Mercredi 6 décembre 2023

20h30 (1h20 sans entracte)

 

Orchestre de l’Opéra Royal
Théotime Langlois de Swarte Violon et direction

 

Chevalier de Saint-George (1739-1799)
L’amant Anonyme :  acte II, scène 1 récitatif

Antonio Lolli (1730-1802)
Concerto pour violon n°7 : II. Adagio cantabile 

Wolfgang Amadeus Mozart (1756-1791)
Concerto pour violon n°3 en sol majeur, K. 216

Chevalier de Saint-George (1739-1799) 
Concerto pour violon n°2 en do majeur : II. Molto adagio con sordini
Concerto pour violon n°9 en sol majeur
Air italien « mina non dir me no » – transcription
Concerto pour violon n°2 en ré majeur : II : Adagio
Symphonie II en ré majeur 
L’amant Anonyme :  ballet final récitatif

Sous le haut patronage de Aline Foriel-Destezet

Ce 6 décembre 2023 restera comme une date historique. Pour la première fois depuis plus de deux siècles, la musique du chevalier de Saint-George habitera le château de Versailles. Il est, en effet, l’invité de Château de Versailles Spectacles pour un concert qui lui sera, en grande partie, dédié avec ses compères Mozart et Lolli. Ce concert sera placé sous le haut patronage d’Aline Foriel-Destezet.

Pour la musique de Saint-George ce retour dans ce lieu sublime sonne comme une indispensable réparation. Il fut en effet le musicien fétiche de Marie-Antoinette qui n’hésitait jamais à faire le déplacement à Paris pour l’applaudir et fit représenter à la Cour l’un de ses premiers opéras, « La Chasse ». Marie-Antoinette a fait, un temps, de celui qui était son gendarme favori de la Garde royale, son précepteur de musique. C’est en effet par ce corps d’élite que Saint-George a pu accéder au Palais dès la fin de sa pension chez le maître d’armes La Boëssière.  Et c’est à ce « gendarme à la garde du roi » qu’Antonio Lolli, alors compositeur novateur, dédia deux concertos. L’étincelant maestro et soliste Théotime Langlois de Swarte a donc eu une magnifique idée en plaçant un des concertos de Lolli dans ce programme.

Mais, c’est évidemment la confrontation entre Mozart et celui que l’on désigne – trop – souvent abusivement comme le « Mozart noir » qui retiendra surtout l’attention. Car s’il est une discipline dans laquelle le noir Joseph peut s’installer sur la même marche que le blanc Amadeus, c’est bien celle des concertos. Alors, Mozart versus Saint-George, serait-il un nouveau « match du siècle » ? Certes ! Mais du Siècle des Lumières, un peu de classe ne nuit pas quand on file la métaphore sportive.

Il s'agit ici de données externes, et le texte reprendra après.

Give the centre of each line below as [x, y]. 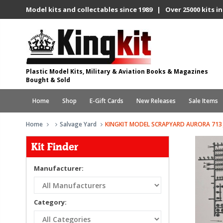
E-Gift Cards [107, 101]
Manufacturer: [59, 168]
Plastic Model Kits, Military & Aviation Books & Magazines [117, 71]
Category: [50, 202]
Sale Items [203, 101]
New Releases [156, 101]
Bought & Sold [48, 80]
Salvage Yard [78, 124]
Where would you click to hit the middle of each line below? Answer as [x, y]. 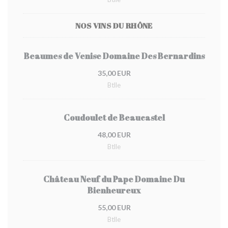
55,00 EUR [114, 207]
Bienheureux [114, 190]
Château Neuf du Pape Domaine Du [114, 179]
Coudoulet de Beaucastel [114, 118]
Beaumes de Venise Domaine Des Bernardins [114, 56]
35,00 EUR [114, 73]
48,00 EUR [114, 135]
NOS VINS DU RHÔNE [114, 25]
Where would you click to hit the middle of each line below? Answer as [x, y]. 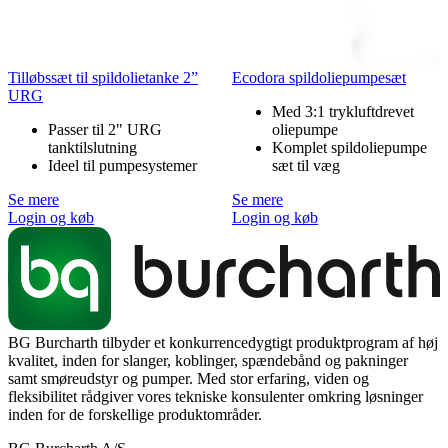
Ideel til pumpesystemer [122, 165]
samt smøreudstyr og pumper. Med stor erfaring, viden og [188, 379]
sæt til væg [306, 165]
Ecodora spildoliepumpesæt [319, 77]
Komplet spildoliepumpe [349, 147]
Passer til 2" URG [105, 129]
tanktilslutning [92, 147]
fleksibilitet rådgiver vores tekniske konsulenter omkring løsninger [215, 397]
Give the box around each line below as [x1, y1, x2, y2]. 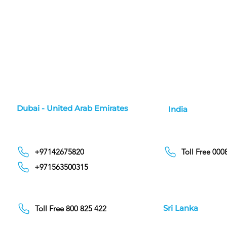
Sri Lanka [163, 203, 198, 213]
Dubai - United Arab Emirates [17, 103, 130, 113]
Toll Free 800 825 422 [35, 204, 106, 214]
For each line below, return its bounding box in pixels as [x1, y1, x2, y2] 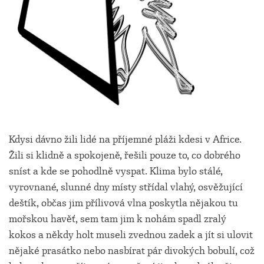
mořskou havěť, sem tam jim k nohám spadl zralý [9, 213, 226, 226]
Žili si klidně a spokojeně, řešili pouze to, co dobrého [9, 149, 240, 162]
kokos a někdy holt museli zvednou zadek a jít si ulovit [9, 229, 253, 242]
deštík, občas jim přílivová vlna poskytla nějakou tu [9, 197, 238, 210]
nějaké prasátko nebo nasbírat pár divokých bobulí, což [9, 245, 255, 258]
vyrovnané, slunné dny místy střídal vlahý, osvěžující [9, 181, 243, 194]
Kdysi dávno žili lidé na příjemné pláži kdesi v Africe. [9, 133, 242, 146]
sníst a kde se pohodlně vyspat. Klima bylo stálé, [9, 165, 223, 178]
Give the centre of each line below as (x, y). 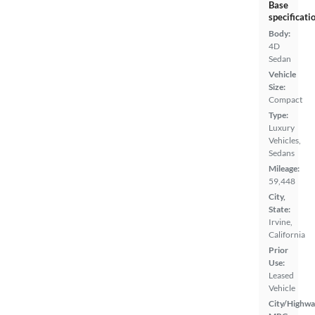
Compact (285, 100)
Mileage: (284, 169)
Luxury (282, 128)
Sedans (282, 153)
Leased (281, 276)
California (287, 235)
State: (279, 210)
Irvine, (281, 222)
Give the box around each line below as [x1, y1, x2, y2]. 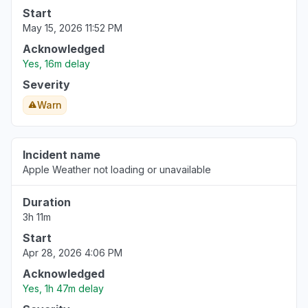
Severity [23, 78, 70, 91]
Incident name [23, 148, 100, 162]
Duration [23, 195, 71, 209]
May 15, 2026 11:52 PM [23, 22, 122, 34]
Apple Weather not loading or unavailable [23, 164, 211, 175]
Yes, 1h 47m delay [23, 283, 104, 294]
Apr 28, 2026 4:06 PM [23, 247, 122, 258]
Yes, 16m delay [23, 58, 90, 69]
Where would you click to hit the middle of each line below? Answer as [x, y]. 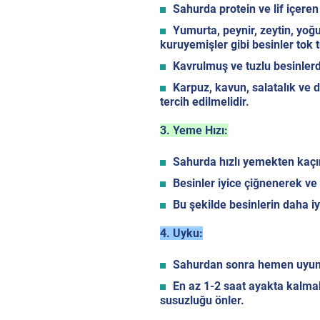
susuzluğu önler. [202, 301]
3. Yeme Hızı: [194, 131]
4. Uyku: [181, 234]
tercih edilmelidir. [205, 102]
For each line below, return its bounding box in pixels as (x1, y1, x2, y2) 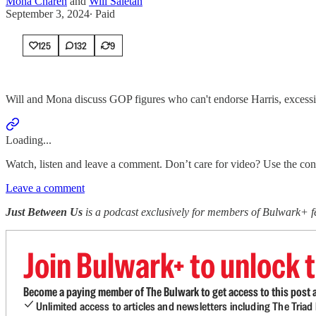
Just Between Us (6, 206, 85, 219)
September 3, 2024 (6, 8, 90, 20)
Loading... (6, 134, 51, 147)
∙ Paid (90, 8, 115, 20)

Celle-ci est assez ambigüe lorsqu’il s’agit d’évoquer notre « fameux Saint-George », ainsi que les gazettes le désignaient, car autant l’homme était un escrimeur redoutable par sa puissance, sa rapidité d’exécution et les impressionnants mugissements qu’il poussait en lançant ses assauts, autant l’artiste était un « partenaire » délicieux en musique. Saint-George aimait autant les musiciens que la musique et son œuvre musicale est un hymne à la vie. Plus qu’un duel, ce « match » dans le fabuleux salon Hercule sera donc une conversation musicale à l’image de celles qui animaient le salon de Madame de L’Epine.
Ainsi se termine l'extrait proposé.